Provided information Block Start
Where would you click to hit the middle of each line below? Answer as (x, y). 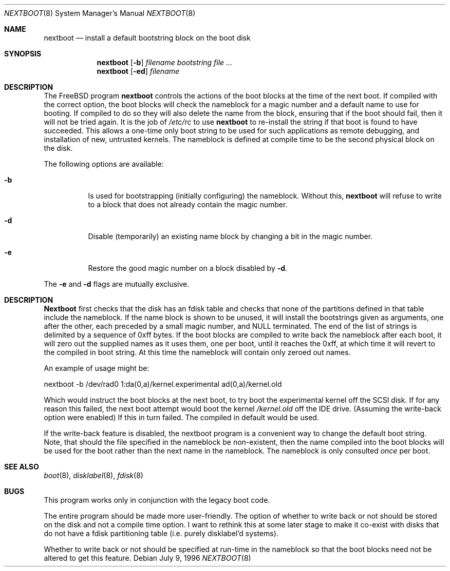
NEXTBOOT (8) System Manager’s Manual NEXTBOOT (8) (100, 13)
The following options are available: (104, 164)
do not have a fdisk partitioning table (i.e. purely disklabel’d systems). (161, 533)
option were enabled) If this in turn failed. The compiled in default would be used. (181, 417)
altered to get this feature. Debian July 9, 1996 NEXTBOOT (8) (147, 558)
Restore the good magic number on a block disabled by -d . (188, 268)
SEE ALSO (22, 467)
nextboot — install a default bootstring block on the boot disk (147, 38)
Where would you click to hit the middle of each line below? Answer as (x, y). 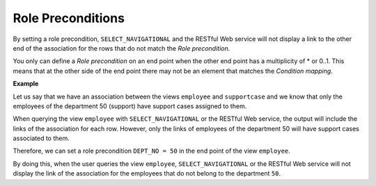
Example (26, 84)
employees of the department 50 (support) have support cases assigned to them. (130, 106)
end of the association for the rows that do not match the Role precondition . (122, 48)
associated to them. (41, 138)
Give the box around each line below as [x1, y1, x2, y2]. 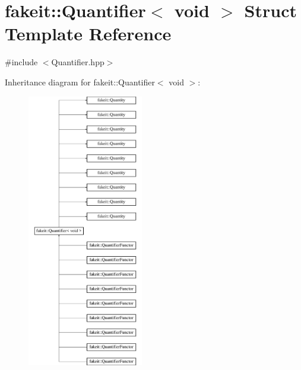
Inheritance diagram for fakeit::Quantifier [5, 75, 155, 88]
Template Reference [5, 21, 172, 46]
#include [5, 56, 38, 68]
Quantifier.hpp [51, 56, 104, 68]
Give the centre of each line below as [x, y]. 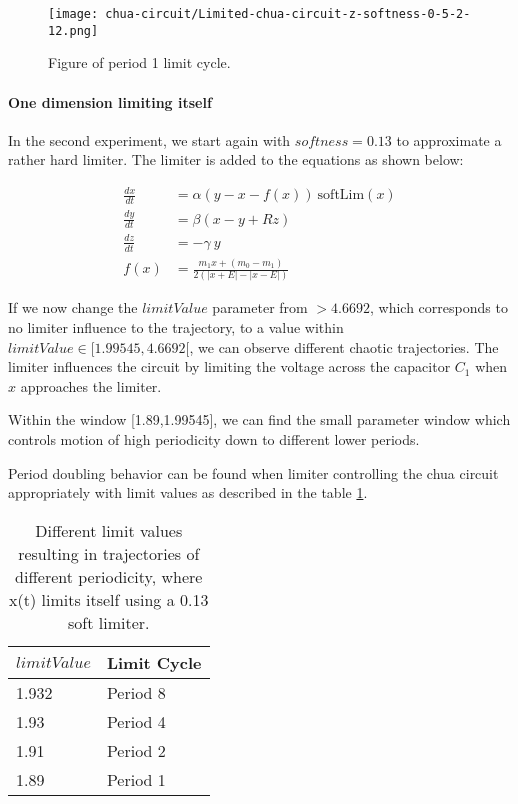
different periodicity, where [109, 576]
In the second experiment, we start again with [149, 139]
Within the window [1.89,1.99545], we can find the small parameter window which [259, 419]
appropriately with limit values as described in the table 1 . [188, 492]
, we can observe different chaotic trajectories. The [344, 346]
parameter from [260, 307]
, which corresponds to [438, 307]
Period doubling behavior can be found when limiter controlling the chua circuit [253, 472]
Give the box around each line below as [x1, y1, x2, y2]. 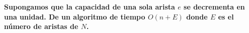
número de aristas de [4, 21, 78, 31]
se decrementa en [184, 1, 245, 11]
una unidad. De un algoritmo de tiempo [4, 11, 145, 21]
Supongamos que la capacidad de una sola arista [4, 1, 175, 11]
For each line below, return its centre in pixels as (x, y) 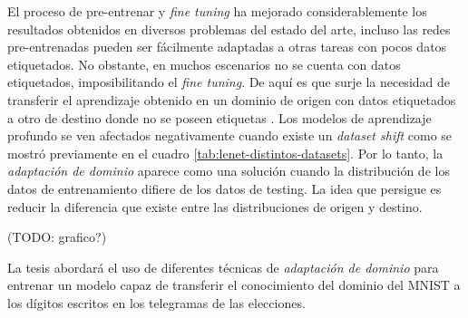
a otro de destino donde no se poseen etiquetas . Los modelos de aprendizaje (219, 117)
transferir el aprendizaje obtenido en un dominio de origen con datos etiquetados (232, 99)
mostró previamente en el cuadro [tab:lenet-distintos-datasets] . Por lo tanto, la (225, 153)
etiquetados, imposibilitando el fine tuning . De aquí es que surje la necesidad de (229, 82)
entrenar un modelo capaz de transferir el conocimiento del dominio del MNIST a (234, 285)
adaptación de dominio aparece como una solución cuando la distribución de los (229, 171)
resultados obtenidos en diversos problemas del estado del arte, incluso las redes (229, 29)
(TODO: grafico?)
Provided information Block End
#### Instructions for the task
Every line of the entries above that holds "etiquetados" should be copied out.

#### Written solution
transferir el aprendizaje obtenido en un dominio de origen con datos etiquetados (232, 99)
etiquetados, imposibilitando el fine tuning . De aquí es que surje la necesidad de (229, 82)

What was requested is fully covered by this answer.